A woman in her mid-forties goes to see her primary care physician for routine fasting lab work and to discuss weight loss. It had been several years since she has had any sort of physical due to a lack of insurance.

When her results returned, they showed an elevation in her liver enzymes without obvious cause as she did not regularly use medications, drink alcohol, or have a history of drug use. An abdominal ultrasound was ordered and it reported "several areas of fatty infiltrate consistent with fatty liver disease".

Nonalcoholic fatty liver disease (NAFLD) is a condition where an excessive accumulation of fats (such as triglycerides) build up in the liver cells known as hepatocytes.

It is most commonly caused by obesity, type II diabetes, elevated cholesterol/triglycerides, and/or elevated insulin. However, certain medications can cause it, such as methotrexate, corticosteroids, tamoxifen, and amiodarone.

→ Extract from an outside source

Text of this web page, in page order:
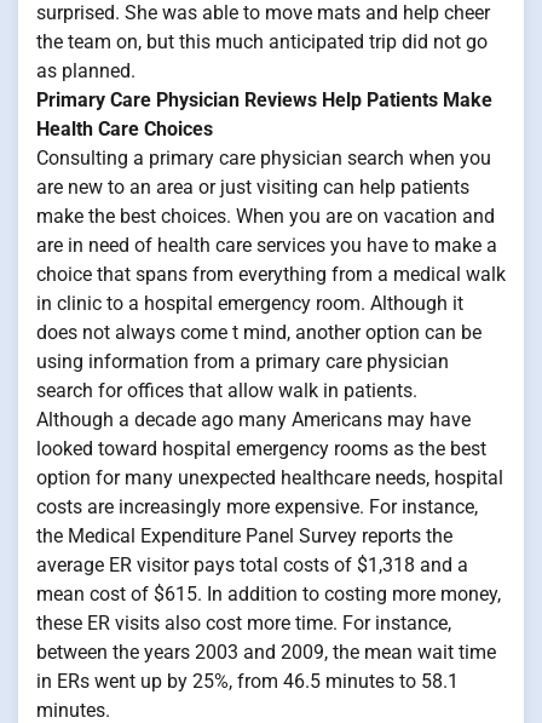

NAFLD typically does not have any symptoms but in some cases a sufferer may experience pain in the upper right area of their abdomen.

A more serious result is the development of cirrhosis, resulting in fibrosis and scar tissue. This can render the liver cells inefficient over time to the point that a liver transplant may be required.

Treatment of NAFLD is varied but most often incorporates weight loss strategies, cessation of alcohol and/or medications that may be worsening the situation, diabetes control, and liver protection.

Changing lifestyle habits to lower triglycerides include the elimination (or extreme moderation) of foods containing fructose and sugar, simple carbohydrates, and adding in a good quality omega-3 fatty acid at a therapeutic level of 2000-3000mg per day.

Significantly increasing fiber may help bind up excess cholesterol while balancing insulin and glucose levels.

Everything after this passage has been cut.